**Work order**:
Reproduce the listing below exactly, except for its pictures.

**Data in this exercise**:
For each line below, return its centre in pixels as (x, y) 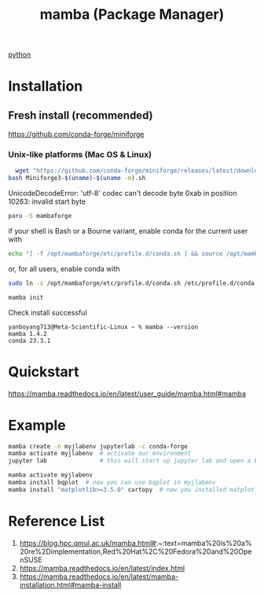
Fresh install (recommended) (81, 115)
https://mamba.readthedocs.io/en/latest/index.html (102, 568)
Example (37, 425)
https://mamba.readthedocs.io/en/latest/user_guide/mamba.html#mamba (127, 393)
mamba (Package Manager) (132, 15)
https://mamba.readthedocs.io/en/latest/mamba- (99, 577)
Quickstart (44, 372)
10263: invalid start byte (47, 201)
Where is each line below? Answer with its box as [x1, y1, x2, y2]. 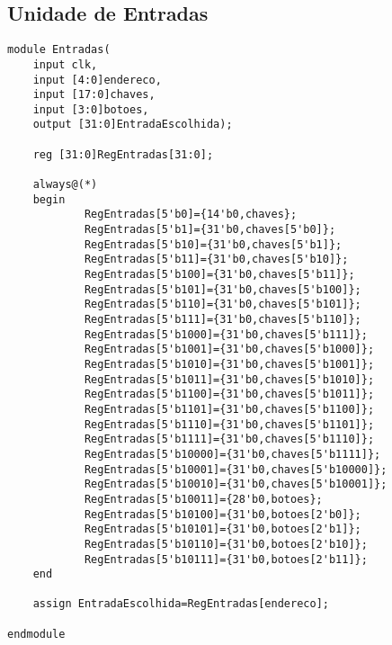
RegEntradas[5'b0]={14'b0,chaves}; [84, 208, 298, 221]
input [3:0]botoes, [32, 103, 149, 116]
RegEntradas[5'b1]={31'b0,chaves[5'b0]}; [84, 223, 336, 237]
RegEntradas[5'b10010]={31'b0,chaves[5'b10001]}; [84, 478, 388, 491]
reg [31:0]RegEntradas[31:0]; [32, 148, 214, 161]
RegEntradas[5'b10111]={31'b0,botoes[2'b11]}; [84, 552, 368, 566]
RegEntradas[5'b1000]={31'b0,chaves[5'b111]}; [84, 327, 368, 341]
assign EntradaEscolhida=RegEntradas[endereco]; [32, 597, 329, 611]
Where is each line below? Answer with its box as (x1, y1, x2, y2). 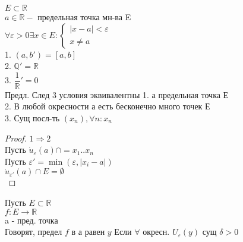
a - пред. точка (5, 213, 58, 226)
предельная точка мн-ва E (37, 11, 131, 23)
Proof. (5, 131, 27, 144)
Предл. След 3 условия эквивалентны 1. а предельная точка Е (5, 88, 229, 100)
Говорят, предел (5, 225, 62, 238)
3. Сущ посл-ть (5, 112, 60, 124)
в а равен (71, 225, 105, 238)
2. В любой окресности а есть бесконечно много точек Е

**Answer to the exercise**:
For each line below, return its centre in pixels as (x, y) 
Fresh install (recommended) (81, 115)
https://mamba.readthedocs.io/en/latest/index.html (102, 568)
Example (37, 425)
https://mamba.readthedocs.io/en/latest/user_guide/mamba.html#mamba (127, 393)
mamba (Package Manager) (132, 15)
https://mamba.readthedocs.io/en/latest/mamba- (99, 577)
Quickstart (44, 372)
10263: invalid start byte (47, 201)
Where is each line below? Answer with its box as [x1, y1, x2, y2]. 
RegEntradas[5'b0]={14'b0,chaves}; [84, 208, 298, 221]
input [3:0]botoes, [32, 103, 149, 116]
RegEntradas[5'b1]={31'b0,chaves[5'b0]}; [84, 223, 336, 237]
RegEntradas[5'b10010]={31'b0,chaves[5'b10001]}; [84, 478, 388, 491]
reg [31:0]RegEntradas[31:0]; [32, 148, 214, 161]
RegEntradas[5'b10111]={31'b0,botoes[2'b11]}; [84, 552, 368, 566]
RegEntradas[5'b1000]={31'b0,chaves[5'b111]}; [84, 327, 368, 341]
assign EntradaEscolhida=RegEntradas[endereco]; [32, 597, 329, 611]
Where is each line below? Answer with its box as (x1, y1, x2, y2). 
a - пред. точка (5, 213, 58, 226)
предельная точка мн-ва E (37, 11, 131, 23)
Proof. (5, 131, 27, 144)
Предл. След 3 условия эквивалентны 1. а предельная точка Е (5, 88, 229, 100)
Говорят, предел (5, 225, 62, 238)
3. Сущ посл-ть (5, 112, 60, 124)
в а равен (71, 225, 105, 238)
2. В любой окресности а есть бесконечно много точек Е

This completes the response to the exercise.